[Data extracted from a collection]
Segment Open
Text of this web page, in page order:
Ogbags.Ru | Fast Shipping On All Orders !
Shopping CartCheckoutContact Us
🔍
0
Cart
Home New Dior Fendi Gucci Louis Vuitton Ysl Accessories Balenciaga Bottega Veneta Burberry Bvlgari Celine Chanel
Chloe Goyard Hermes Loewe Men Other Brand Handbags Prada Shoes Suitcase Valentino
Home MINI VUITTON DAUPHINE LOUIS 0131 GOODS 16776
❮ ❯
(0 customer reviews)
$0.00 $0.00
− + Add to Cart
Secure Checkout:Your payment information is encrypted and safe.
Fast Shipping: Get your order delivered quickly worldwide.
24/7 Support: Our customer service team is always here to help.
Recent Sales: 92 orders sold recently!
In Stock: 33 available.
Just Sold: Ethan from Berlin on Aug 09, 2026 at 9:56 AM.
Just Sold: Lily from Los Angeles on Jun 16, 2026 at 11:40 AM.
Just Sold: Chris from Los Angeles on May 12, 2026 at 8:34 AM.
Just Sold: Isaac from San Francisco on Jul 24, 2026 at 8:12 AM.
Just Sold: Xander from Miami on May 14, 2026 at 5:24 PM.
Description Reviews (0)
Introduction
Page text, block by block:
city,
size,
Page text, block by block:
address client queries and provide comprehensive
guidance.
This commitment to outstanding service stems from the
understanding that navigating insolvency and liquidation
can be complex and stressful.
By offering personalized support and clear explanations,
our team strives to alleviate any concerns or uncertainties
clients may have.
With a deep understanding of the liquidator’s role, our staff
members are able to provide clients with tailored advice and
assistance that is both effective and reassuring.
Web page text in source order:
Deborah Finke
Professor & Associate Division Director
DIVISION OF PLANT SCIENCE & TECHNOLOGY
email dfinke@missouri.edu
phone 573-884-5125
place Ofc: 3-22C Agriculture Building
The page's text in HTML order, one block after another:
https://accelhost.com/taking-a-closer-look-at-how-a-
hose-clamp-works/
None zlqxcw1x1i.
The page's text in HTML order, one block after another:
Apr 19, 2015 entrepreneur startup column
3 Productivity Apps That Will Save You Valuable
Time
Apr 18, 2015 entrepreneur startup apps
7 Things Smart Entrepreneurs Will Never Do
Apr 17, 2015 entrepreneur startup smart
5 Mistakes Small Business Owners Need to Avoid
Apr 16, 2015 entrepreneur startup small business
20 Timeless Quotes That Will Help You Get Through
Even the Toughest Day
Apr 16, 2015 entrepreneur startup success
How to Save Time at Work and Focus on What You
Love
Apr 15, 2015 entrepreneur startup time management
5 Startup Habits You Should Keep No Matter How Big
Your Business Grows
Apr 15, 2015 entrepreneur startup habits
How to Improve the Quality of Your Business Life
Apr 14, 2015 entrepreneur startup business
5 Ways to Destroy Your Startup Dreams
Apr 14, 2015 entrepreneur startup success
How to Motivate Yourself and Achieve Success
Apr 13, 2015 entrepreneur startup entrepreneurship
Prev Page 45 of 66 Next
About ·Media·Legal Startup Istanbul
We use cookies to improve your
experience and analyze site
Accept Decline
Segment Closed
*Problem statement*.
Out of the data above, give again only the lines starting at the one holding "Secure Checkout:Your payment" and ending at the one holding "Just Sold: Chris", unchanged.

*Output for this exercise*.
Secure Checkout:Your payment information is encrypted and safe.
Fast Shipping: Get your order delivered quickly worldwide.
24/7 Support: Our customer service team is always here to help.
Recent Sales: 92 orders sold recently!
In Stock: 33 available.
Just Sold: Ethan from Berlin on Aug 09, 2026 at 9:56 AM.
Just Sold: Lily from Los Angeles on Jun 16, 2026 at 11:40 AM.
Just Sold: Chris from Los Angeles on May 12, 2026 at 8:34 AM.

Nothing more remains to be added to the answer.